__Data to examine__.
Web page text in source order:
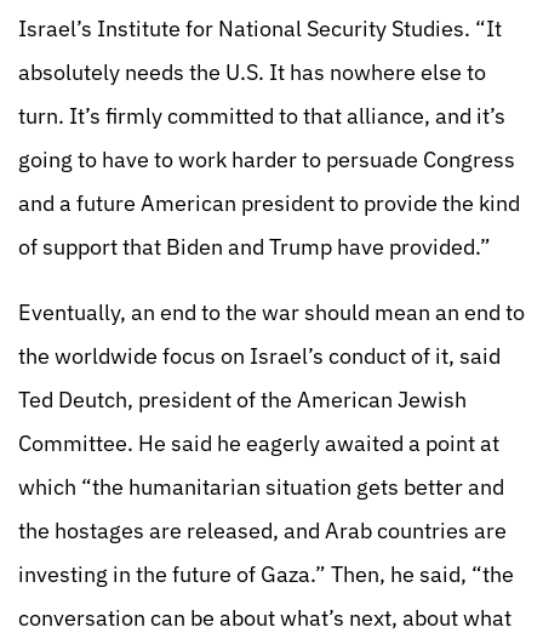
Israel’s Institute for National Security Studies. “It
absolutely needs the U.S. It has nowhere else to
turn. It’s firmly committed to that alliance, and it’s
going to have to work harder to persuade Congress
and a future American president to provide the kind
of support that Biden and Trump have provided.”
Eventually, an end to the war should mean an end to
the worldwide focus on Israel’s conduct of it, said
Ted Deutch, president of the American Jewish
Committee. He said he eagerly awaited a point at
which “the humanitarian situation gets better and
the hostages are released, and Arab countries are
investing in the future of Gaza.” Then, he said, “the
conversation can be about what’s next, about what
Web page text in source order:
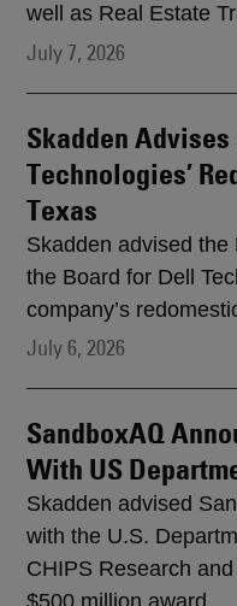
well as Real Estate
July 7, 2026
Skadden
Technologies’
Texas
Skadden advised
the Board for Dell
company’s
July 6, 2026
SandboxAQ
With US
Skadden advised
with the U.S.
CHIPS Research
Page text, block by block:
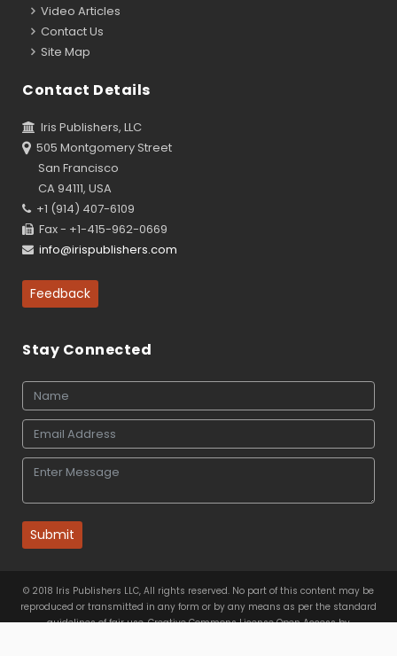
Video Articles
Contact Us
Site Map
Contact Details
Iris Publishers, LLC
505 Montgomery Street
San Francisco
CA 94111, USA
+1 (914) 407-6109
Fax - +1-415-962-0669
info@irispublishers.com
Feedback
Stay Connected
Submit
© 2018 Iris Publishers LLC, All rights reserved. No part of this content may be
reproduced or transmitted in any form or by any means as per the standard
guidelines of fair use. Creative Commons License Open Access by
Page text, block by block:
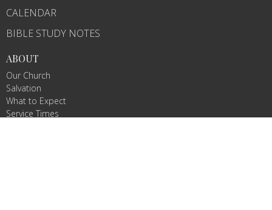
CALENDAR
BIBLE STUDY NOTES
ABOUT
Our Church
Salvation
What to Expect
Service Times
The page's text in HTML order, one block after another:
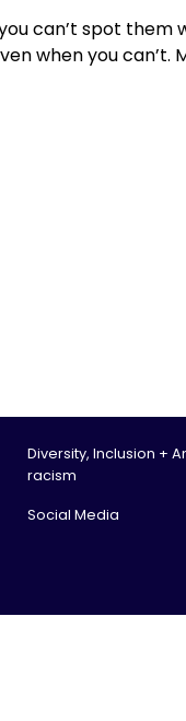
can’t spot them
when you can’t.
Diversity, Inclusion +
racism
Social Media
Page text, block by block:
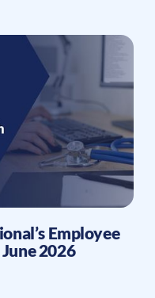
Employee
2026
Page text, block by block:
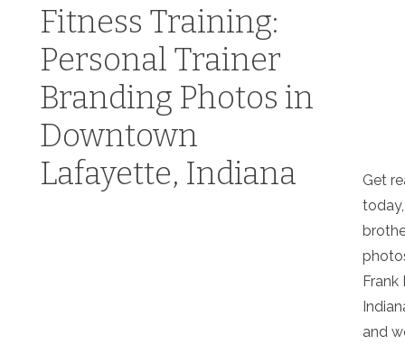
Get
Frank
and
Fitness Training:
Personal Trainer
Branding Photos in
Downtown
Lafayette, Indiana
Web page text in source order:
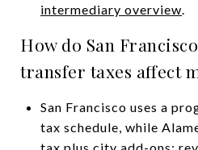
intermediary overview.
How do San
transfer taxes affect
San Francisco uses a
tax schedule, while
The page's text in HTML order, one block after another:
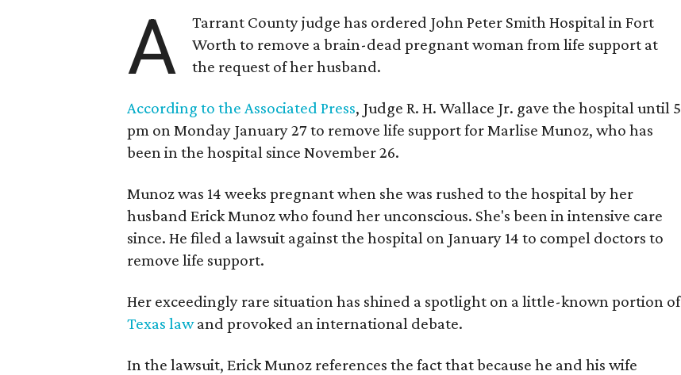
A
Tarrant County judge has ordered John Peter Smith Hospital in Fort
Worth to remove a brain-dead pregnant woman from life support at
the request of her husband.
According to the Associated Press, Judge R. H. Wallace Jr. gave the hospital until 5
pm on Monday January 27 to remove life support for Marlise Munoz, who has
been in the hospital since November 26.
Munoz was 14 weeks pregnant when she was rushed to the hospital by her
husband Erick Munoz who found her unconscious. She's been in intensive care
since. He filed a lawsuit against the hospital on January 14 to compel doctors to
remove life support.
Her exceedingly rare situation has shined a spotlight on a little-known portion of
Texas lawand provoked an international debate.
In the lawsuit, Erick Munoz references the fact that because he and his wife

__Exercise brief__.
Look back at the entries above. Retype the line with "Tarrant County judge", the line with "remove life support.", and all lines in between.

__Worked solution__.
Tarrant County judge has ordered John Peter Smith Hospital in Fort
Worth to remove a brain-dead pregnant woman from life support at
the request of her husband.
According to the Associated Press, Judge R. H. Wallace Jr. gave the hospital until 5
pm on Monday January 27 to remove life support for Marlise Munoz, who has
been in the hospital since November 26.
Munoz was 14 weeks pregnant when she was rushed to the hospital by her
husband Erick Munoz who found her unconscious. She's been in intensive care
since. He filed a lawsuit against the hospital on January 14 to compel doctors to
remove life support.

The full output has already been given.